Detection Strategies
- Inspect FTP control traffic at egress points and alert when 227 response addresses diverge from the connected server IP.
- Audit Python applications for calls to ftplib.FTP.ftpcp() and instrument them to log parsed PASV tuples.
- Correlate process telemetry showing python executing ftplib with outbound connections to sensitive internal CIDRs.
Monitoring Recommendations
- Enable network flow logging on hosts that perform automated FTP transfers and baseline expected destinations.
- Monitor cloud metadata endpoints for anomalous source processes, especially Python interpreters.
- Capture and review FTP PORT/EPRT commands forwarded to destination servers for non-routable or sensitive targets.
How to Mitigate CVE-2026-8328
Immediate Actions Required
- Inventory all uses of ftplib.FTP.ftpcp() across internal codebases and CI pipelines.
- Restrict outbound FTP traffic from application hosts to known, trusted FTP endpoints only.
- Apply the upstream CPython patch from Pull Request #149648 once released in your Python version stream.
Patch Information
The fix extends the CVE-2021-4189 mitigation to ftpcp() by validating that the address returned by parse227() matches the FTP control connection's peer address before passing it to sendport(). Track distribution-specific Python package updates and the Python Security Announcement Thread for backport availability.
Workarounds
- Avoid ftpcp() and implement server-to-server copy logic that explicitly validates the PASV host against the source server's peer address.
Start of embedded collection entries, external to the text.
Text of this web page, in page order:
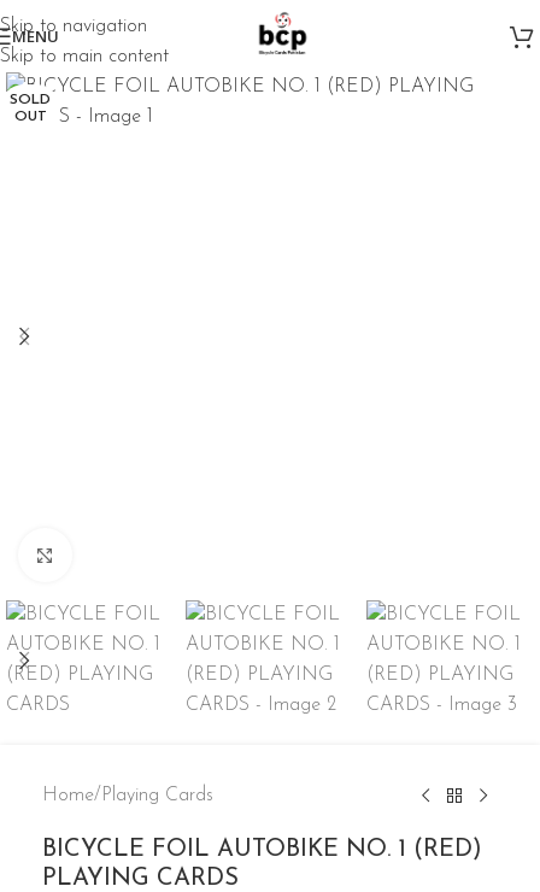
Skip to navigation
Skip to main content
MENU
SOLD
OUT
Home/ Playing Cards
BICYCLE FOIL AUTOBIKE NO. 1 (RED)
PLAYING CARDS
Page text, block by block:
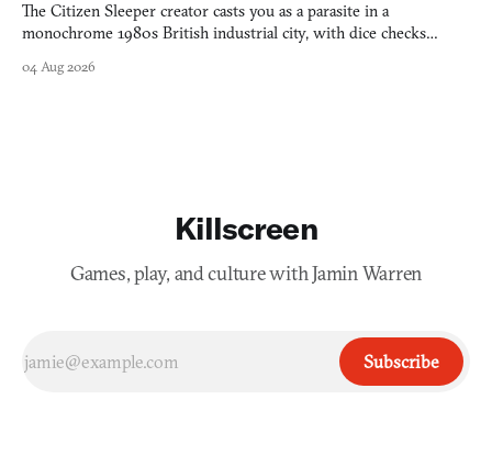
The Citizen Sleeper creator casts you as a parasite in a
monochrome 1980s British industrial city, with dice checks
04 Aug 2026
Killscreen
Games, play, and culture with Jamin Warren
Subscribe
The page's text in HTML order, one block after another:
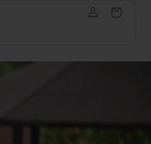
Log
in
Cart
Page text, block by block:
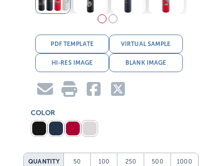
PDF TEMPLATE VIRTUAL SAMPLE
HI-RES IMAGE BLANK IMAGE
COLOR
QUANTITY 50 100 250 500 1000
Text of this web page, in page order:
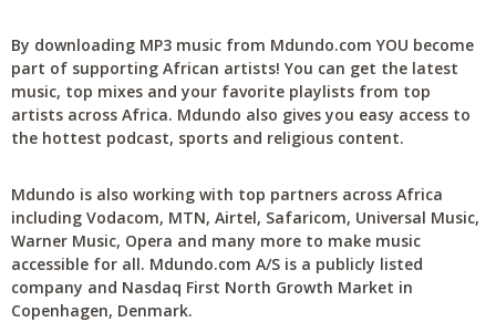
By downloading MP3 music from Mdundo.com YOU become
part of supporting African artists! You can get the latest
music, top mixes and your favorite playlists from top
artists across Africa. Mdundo also gives you easy access to
the hottest podcast, sports and religious content.
Mdundo is also working with top partners across Africa
including Vodacom, MTN, Airtel, Safaricom, Universal Music,
Warner Music, Opera and many more to make music
accessible for all. Mdundo.com A/S is a publicly listed
company and Nasdaq First North Growth Market in
Copenhagen, Denmark.
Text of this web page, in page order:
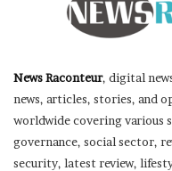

- Wrap ftpcp() calls with a custom override of parse227() that discards the supplied IP and substitutes self.sock.getpeername()[0].
- Use SFTP or HTTPS-based file transfer protocols for untrusted source servers, eliminating the FTP data channel trust issue entirely.
# Egress firewall example: restrict Python FTP clients to a known server allowlist
iptables -A OUTPUT -m owner --uid-owner appuser -p tcp --dport 21 -d 203.0.113.10 -j ACCEPT
iptables -A OUTPUT -m owner --uid-owner appuser -p tcp --dport 21 -j REJECT
# Block access to cloud metadata from application host
iptables -A OUTPUT -d 169.254.169.254 -j REJECT
Disclaimer: This content was generated using AI. While we strive for accuracy, please verify critical information with official sources.